# alice cooper @ molson amp



## cheezyridr (Jun 8, 2009)

saw alice there, courtesy of Q107 last sunday night. he did all the cool hits and all the stuff you'd hoped he's do. i never saw him before, but i am glad i got to see his show. i have to say, i was really glad i got to hear him do the ballad of dwight frye. 
i love that song. i wish he did 2nd coming just before it though. they belong together like the candy shell around an m&m. that ol man moves pretty good.


----------



## Milkman (Feb 2, 2006)

Congrats on the comped concert ticket.

I love that tune too. The entire Love it to Death album is classic.

Alice is a much better singer than many people realize.

The show is the show and I'm sure that's entertaining. I just really love the music.


----------



## Guest (Aug 13, 2014)

I had a chance to see him way back in '80, didn't go, which was 
fine cause it was cancelled anyways and turned into a riot.
Dwight fry's still one of my fav's as well. 
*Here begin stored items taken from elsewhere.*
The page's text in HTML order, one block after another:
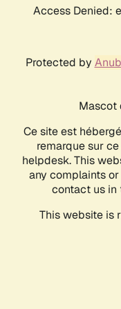
Access Denied:
Protected by
Mascot
Ce site est
remarque sur
helpdesk. This
any complaints
contact us in
This website is
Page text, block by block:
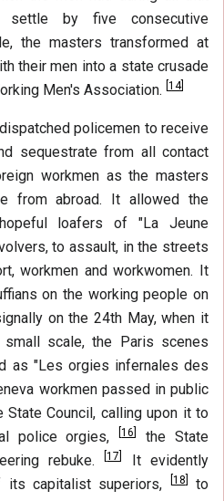
by five consecutive
the masters transformed at
their men into a state crusade
Men's Association. 14]
policemen to receive
sequestrate from all contact
workmen as the masters
from abroad. It allowed the
loafers of "La Jeune
to assault, in the streets
workmen and workwomen. It
on the working people on
on the 24th May, when it
scale, the Paris scenes
as "Les orgies infernales des
workmen passed in public
Council, calling upon it to
police orgies,[16
the State
rebuke.[17
It evidently
capitalist superiors,
18
to
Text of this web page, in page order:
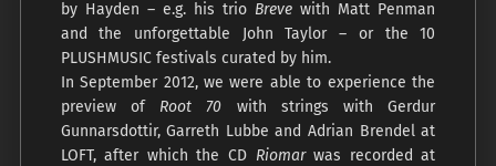
by Hayden – e.g. his trio Breve with Matt Penman
and the unforgettable John Taylor – or the 10
PLUSHMUSIC festivals curated by him.
In September 2012, we were able to experience the
preview of Root 70 with strings with Gerdur
Gunnarsdottir, Garreth Lubbe and Adrian Brendel at
LOFT, after which the CD Riomarwas recorded at
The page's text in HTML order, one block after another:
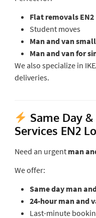
Flat removals EN2
Student moves
Man and van
Man and van for
We also specialize in
deliveries.
Same Day
Services EN2
Need an urgent man
We offer:
Same day man
24-hour man and
Last-minute
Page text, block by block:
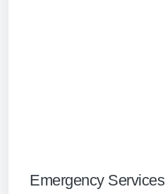
Emergency Services
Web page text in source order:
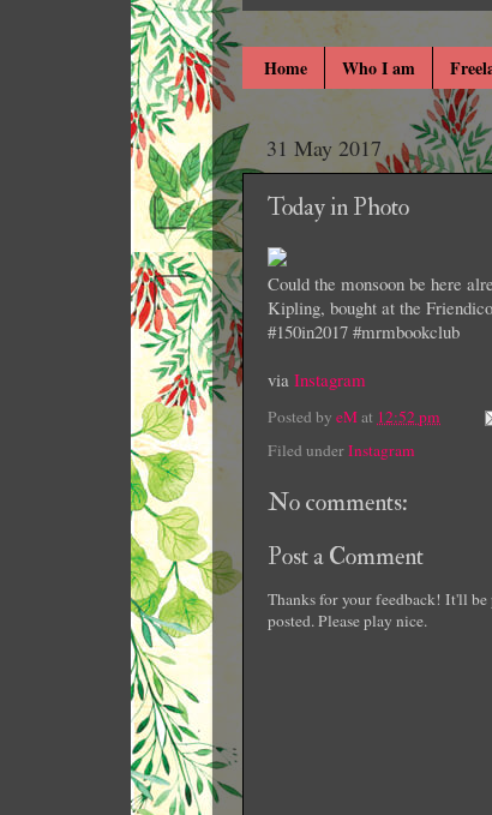
Home Who I am
31 May 2017
Today in Photo
Could the monsoon be here
Kipling, bought at the
#150in2017 #mrmbookclub
via Instagram
Posted by eMat 12:52 pm
Filed underInstagram
No comments:
Post a Comment
Thanks for your feedback! It'll
posted. Please play nice.
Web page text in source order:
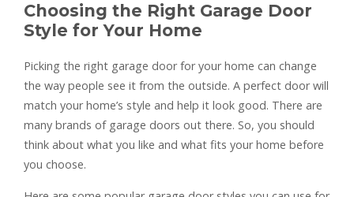
Choosing the Right Garage Door
Style for Your Home
Picking the right garage door for your home can change
the way people see it from the outside. A perfect door will
match your home’s style and help it look good. There are
many brands of garage doors out there. So, you should
think about what you like and what fits your home before
you choose.
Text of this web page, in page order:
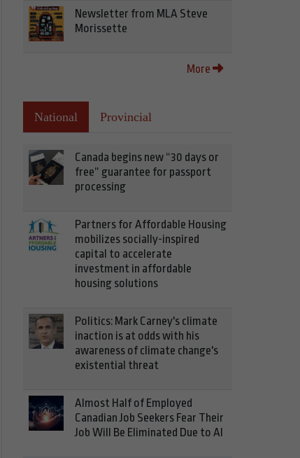
Newsletter from MLA Steve
Morissette
More
National Provincial
Canada begins new “30 days or
free” guarantee for passport
processing
Partners for Affordable Housing
mobilizes socially-inspired
capital to accelerate
investment in affordable
housing solutions
Politics: Mark Carney's climate
inaction is at odds with his
awareness of climate change's
existential threat
Almost Half of Employed
Canadian Job Seekers Fear Their
Job Will Be Eliminated Due to AI
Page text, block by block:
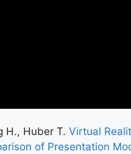
H., Huber T. Virtual
of Presentation

[video=youtube;G-WZK4s0hbY]https://www.youtube.com/watch?v=G-WZK4s0hbY[/video]


----------



## cheezyridr (Jun 8, 2009)

alot of folks write him off as being not much when it comes to the music side of things. i never understood that, considering punk and pop almost never get called on not being very "deep" musically. or hell 7/10ths of classic rock for that matter. his lyrics say what they say in his way. granted some of his stuff is pretty vapid. but not all of it, and certainly some of it is pretty darn clever, and subtle. some of his songs contain harsh criticisms that he juxtaposes with midway style theatrics. there's a statement in that, i think.
maybe it's a criticism of it's own. or maybe it's just hype and the rest is all in my own head....


----------



## Robert1950 (Jan 21, 2006)

Saw him in 70 and 72. In 70, at the strawberry fields rock festival, more people ended up in the freak out tent during his show than any other. In 72 he was drinking Carlsberg on stage and spitting it on the crowd - they seemed to love it - everyone was extremely ripped, both times. I think he used the guillotine routine in 70, my memory is a little shaky and I didn't sleep for 44 hours,... hey.


----------